The coalition of press gathered on Thursday outside City Hall before entering the building.

“Public employees have a right to speak out on matters of public concern!” said Teresa Nelson, legal director for the American Civil Liberties Union. She accompanied the journalists.

The group delivered the petition with 285 signatures from mostly Minnesota journalists to the Mayor’s office, the City Clerk’s office and the City Council’s office.

It was last June, when the Start Tribune published the leaked draft report on MPD’s role in the ketamine scandal. It created a major outcry from community members and activists after reading some Minneapolis Police Officers asked EMTs to sedate people in police custody with the powerful drug ketamine, many without consent.

According to the Star Tribune, the City Clerk’s office hired St. Paul-based NeuVest to interview city employees and see exactly how far the data breach went. The assistant city clerk told the paper they’re required “by law” to do the investigation.
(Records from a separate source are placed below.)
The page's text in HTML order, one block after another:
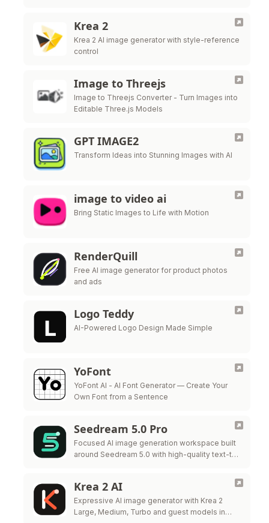
Krea 2
Krea 2 AI image generator with style-reference
control
Image to Threejs
Image to Threejs Converter - Turn Images into
Editable Three.js Models
GPT IMAGE2
Transform Ideas into Stunning Images with AI
image to video ai
Bring Static Images to Life with Motion
RenderQuill
Free AI image generator for product photos
and ads
Logo Teddy
AI-Powered Logo Design Made Simple
YoFont
YoFont AI - AI Font Generator — Create Your
Own Font from a Sentence
Seedream 5.0 Pro
Focused AI image generation workspace built
around Seedream 5.0 with high-quality text-to-
Krea 2 AI
Expressive AI image generator with Krea 2
Large, Medium, Turbo and guest models in

The assistant city clerk also said they’re concerned the leak resulted in a private data breach, which could be a punishable misdemeanor.

“I think it does threaten free speech,” said Nelson. “Whistleblowers perform a critical function in our democracy. They expose misconduct that might not otherwise be exposed.”

The Minneapolis Mayor’s office said the city clerk reports to the city council. WCCO Radio also reached out to City Council President Lisa Bender and City Clerk Casey Carl for comment, we are waiting for a response.